I have always wanted to write a book; however I am very irregular with even my blog posts and think that I lack the self-discipline to write regularly or write for a longer project. I want to test both these assumptions.
Moreover, I have been consciously moving away from theoretical stuff to more hands-on and applied issues. Writing a book typically appeared an intellectual pastime to me- where I could demonstrate my ostensibly expert/superior knowledge of a subject; lately however, I have started to veer more towards writing more of a book that is grounded in personal experience and uses theory as a guide to help other practitioners.
As you might be aware, I am deeply fascinated by strengths especially the VIA framework as developed by Peterson and Seligman. I am doing some work with school children around these strengths and hope to reach out to many more school children in this new year.

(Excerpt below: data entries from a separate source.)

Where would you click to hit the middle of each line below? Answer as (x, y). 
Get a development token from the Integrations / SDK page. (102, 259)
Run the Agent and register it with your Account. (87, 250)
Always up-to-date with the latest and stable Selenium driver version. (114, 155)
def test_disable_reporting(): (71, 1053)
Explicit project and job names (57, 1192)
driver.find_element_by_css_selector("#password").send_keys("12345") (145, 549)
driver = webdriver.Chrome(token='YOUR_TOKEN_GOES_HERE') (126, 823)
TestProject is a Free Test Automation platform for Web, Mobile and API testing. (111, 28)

While I apply the well tested interventions of positive psychology with these kids, I will also be experimenting with them myself and be on this collective strengths workout. I hope you join me on this journey.
Each fortnight I will be focusing on one of the 24 character strengths – reading books and articles related to that strength, digesting that and posting about that on my blogs- The Mouse Trap/ Flourish Mentoring; creating awareness about the strength on the social media; hopefully intervening with a larger group of school children around that strength, making that strength a focus of my life for the fortnight, making a collection of songs, movies, videos related to that strength and so on.

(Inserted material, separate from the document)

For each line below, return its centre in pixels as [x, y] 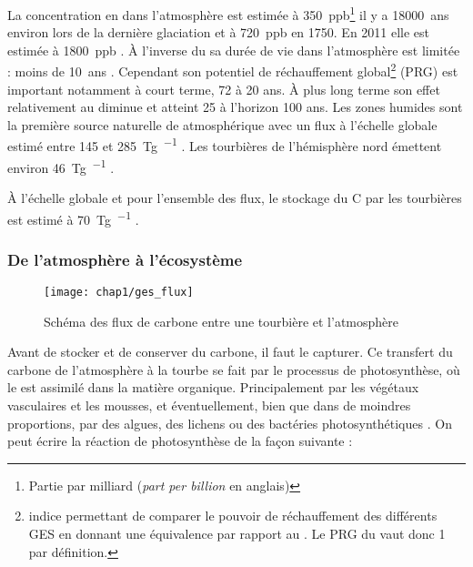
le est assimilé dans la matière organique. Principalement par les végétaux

All this will also become rich material for a book that I will be writing in parallel, the book directed at positive psychology practitioners, especially people in school based settings who wish to work towards the socio-emotional development of children, but do not know where to start. If I am lucky enough to find a publisher, nothing like it; else I plan to release it myself (I still haven’t made a decision as to whether I will be releasing the book for free (and ebook) or it will be a very low priced paperback version).
If I manage to keep the average schedule of working on a strength per fortnight, then keeping aside 2 weeks of vacations too, I should have a book by the end of the year- however it will not be possible to have a useful book unless you all accompany me on this strengths workout. I would humbly request everyone to be generous with their time and suggestions- reading the posts and related material, thinking about the strength, experimenting with the interventions themselves and sharing their experiences with the world-at-large. Also dont forget to provide the moral support and encouragement.
For those of you who are new to the strengths framework, I strongly recommend that they take a free VIA adult/ youth survey be creating an account at viacharacter.org and reach out to me in case you need help with interpreting your free report. For starters focus on your top 5 strengths which are your signature strengths and try to see how you can enhance them even further and leverage them more in your daily life.
This VIA framework is quite a bit different from the Gallup’s Clifton Strengthsfinder 2.0 framework (please note that I am also a Gallup certified strengths coach) and both faremworks have their utilities, but for working with school children I am increasingly leaning towards VIA and will be focusing on that only for this project.
New year is a time for all round hope, so I have picked hope as the strength of the fortnight. More posts specifically on the topic of hope will follow. I truly hope that you are as excited about this project as I am and will joyfully accompany me on this strengths workout!